Similarly, the Mediation of Information using XML (MIX) [1] approach is motivated by viewing the web as a distributed database and XML as its common data model. Data sources export XML views of their data via DTDs as well as metadata. Queries on the component data sources are made with a XML query language (XMAS). The use of a functional data processing paradigm (XSL and XQuery) currently has limitations in that searching and querying has to be formulated in the XPath syntax, but has the advantage that it can change and access deeply nested recursive data structures easily.
Our approach: Ontology-based data integration

We are investigating in this project how to extract metadata from relational data sources and transform the metadata to XML. The solution to this problem will be the first step in developing an extensible and adaptable architecture to perform integration of heterogeneous data sources into a data warehouse environment using an ontology-based data mediator approach -- which is the final goal of our project.

Ontologies are seen as a key component in the next-generation of data integration and information brokering systems. The DataFoundry approach [3] uses a well-defined API and an ontology model to automatically generate mediators directly from the metadata.

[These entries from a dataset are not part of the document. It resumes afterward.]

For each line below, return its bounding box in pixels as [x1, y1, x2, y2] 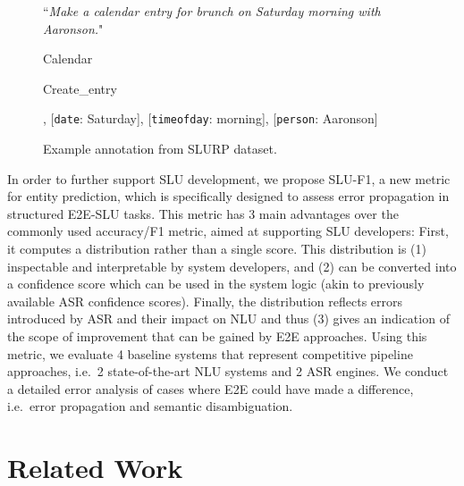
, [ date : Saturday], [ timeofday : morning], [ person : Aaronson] [43, 109, 378, 128]
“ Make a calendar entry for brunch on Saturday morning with [43, 2, 381, 20]
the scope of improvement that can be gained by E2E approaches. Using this [7, 326, 427, 345]
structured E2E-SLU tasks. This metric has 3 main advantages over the [7, 204, 399, 222]
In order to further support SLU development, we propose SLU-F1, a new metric [7, 169, 451, 188]
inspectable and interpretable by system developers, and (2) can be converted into [7, 256, 457, 275]
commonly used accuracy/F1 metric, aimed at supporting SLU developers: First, [7, 222, 449, 240]
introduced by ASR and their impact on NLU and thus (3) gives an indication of [7, 309, 450, 328]
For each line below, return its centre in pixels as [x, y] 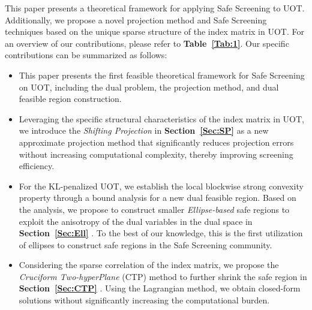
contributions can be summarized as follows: [86, 55]
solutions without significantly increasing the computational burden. [144, 300]
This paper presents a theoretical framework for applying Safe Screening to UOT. [155, 8]
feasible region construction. [70, 99]
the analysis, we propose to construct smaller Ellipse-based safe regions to [154, 209]
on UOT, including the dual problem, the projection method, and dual [149, 87]
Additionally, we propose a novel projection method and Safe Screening [136, 19]
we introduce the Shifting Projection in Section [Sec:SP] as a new [144, 130]
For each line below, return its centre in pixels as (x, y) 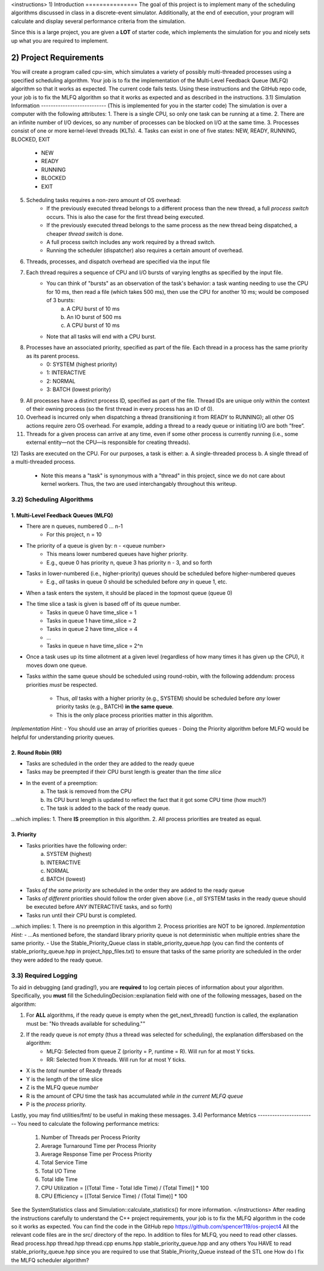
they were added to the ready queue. (57, 960)
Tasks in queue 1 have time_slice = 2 (91, 620)
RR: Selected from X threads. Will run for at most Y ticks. (116, 1060)
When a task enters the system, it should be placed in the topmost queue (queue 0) (129, 593)
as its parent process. (53, 356)
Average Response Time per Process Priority (97, 1154)
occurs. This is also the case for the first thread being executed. (125, 217)
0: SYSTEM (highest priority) (82, 364)
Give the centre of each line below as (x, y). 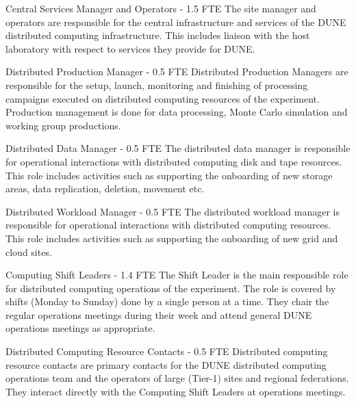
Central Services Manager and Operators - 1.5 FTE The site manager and (161, 8)
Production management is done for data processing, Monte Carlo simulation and (177, 112)
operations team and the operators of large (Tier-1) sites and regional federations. (177, 378)
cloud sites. (29, 251)
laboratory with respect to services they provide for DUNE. (130, 48)
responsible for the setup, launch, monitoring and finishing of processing (157, 84)
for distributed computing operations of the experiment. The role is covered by (171, 288)
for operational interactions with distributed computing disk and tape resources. (174, 161)
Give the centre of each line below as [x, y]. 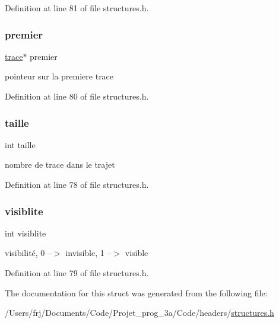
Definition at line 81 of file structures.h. [77, 8]
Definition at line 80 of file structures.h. [77, 96]
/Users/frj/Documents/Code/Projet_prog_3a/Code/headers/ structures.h [139, 313]
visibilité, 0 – [28, 253]
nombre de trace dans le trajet [60, 164]
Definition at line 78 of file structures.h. [77, 184]
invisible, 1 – [88, 253]
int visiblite [26, 233]
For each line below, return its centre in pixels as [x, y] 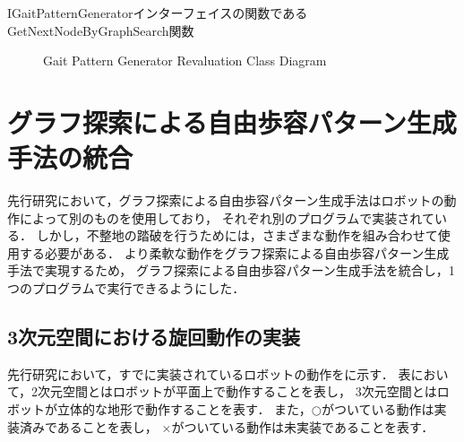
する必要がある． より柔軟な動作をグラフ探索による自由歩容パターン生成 [234, 252]
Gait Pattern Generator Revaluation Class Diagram [185, 61]
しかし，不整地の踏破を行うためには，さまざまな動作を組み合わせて [237, 235]
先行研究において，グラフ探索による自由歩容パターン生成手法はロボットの [226, 200]
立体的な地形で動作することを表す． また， [184, 409]
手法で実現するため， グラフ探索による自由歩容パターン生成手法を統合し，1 [231, 270]
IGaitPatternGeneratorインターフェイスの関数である [158, 13]
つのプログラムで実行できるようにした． [126, 288]

The mediator here is implemented as a program component with C++ classes derived from the ontology to perform transformations on the local database into a common data warehouse format.

The work by [4] aims to resolve semantic heterogeneity (i.e. differences or similarities in the meaning of local data) by using ontologies. Hakimpour and Geppert argue that semantic heterogeneity has to be resolved before data integration takes place; otherwise the usage of the integrated data may lead to invalid results. In their approach, databases are 'committed' to a local ontology (derived from local database schema). These different ontologies are merged via a reasoning system (such as PowerLoom), and a new integrated schema is generated. The ontologies are merged by establishing similarity relations between terms in the ontologies. By using the similarity relations discovered, an integrated schema can be obtained by applying rules to derive integrated class definitions and class attributes.

An example of a knowledge modeling tool that uses ontologies is WebODE [43]. This is a web application with a 3-tier architecture that supports ontology design based on the Methontology methodology. Its underlying services are provided via a customized middleware called the Minerva Application Server, which is CORBA-based.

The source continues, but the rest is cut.